**Data supplied:**
============

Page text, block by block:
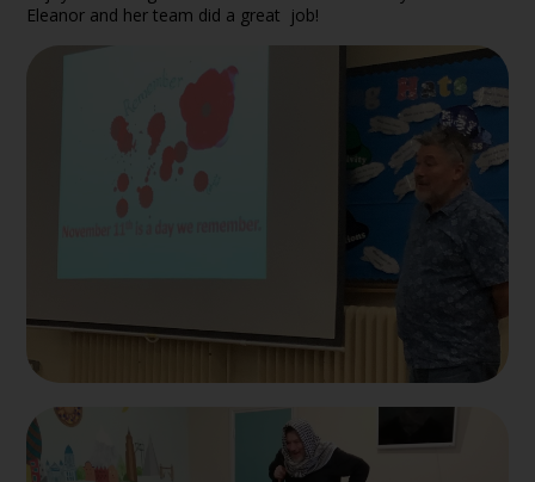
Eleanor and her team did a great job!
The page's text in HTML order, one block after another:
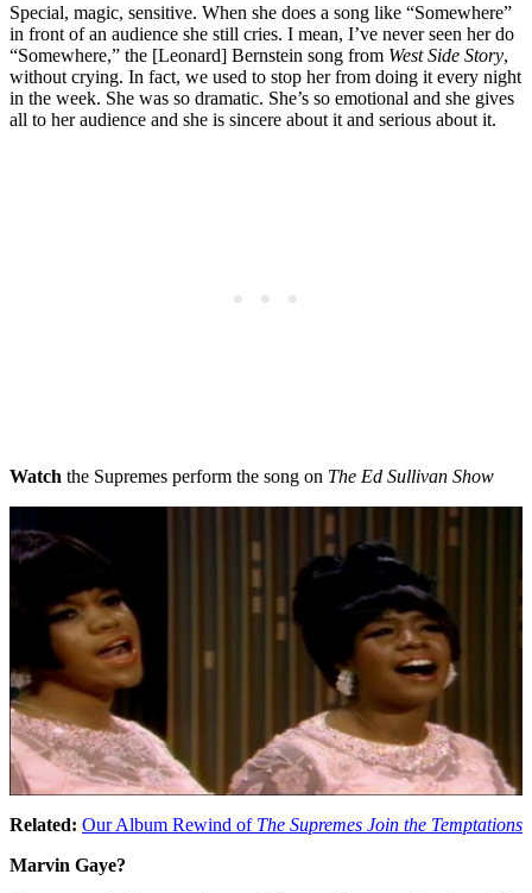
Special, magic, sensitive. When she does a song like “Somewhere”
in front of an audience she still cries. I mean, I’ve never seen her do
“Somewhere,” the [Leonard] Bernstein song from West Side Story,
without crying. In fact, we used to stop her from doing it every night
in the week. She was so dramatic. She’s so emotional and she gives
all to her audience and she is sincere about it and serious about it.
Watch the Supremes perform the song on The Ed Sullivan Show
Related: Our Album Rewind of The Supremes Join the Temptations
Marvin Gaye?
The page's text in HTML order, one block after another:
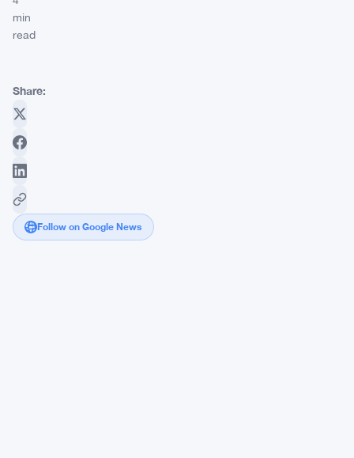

============

**Work item:** Word for word, retype the material above without its pictures.

**Answer box:**
Page text, block by block:
Eleanor and her team did a great job!
The page's text in HTML order, one block after another:
Special, magic, sensitive. When she does a song like “Somewhere”
in front of an audience she still cries. I mean, I’ve never seen her do
“Somewhere,” the [Leonard] Bernstein song from West Side Story,
without crying. In fact, we used to stop her from doing it every night
in the week. She was so dramatic. She’s so emotional and she gives
all to her audience and she is sincere about it and serious about it.
Watch the Supremes perform the song on The Ed Sullivan Show
Related: Our Album Rewind of The Supremes Join the Temptations
Marvin Gaye?
The page's text in HTML order, one block after another:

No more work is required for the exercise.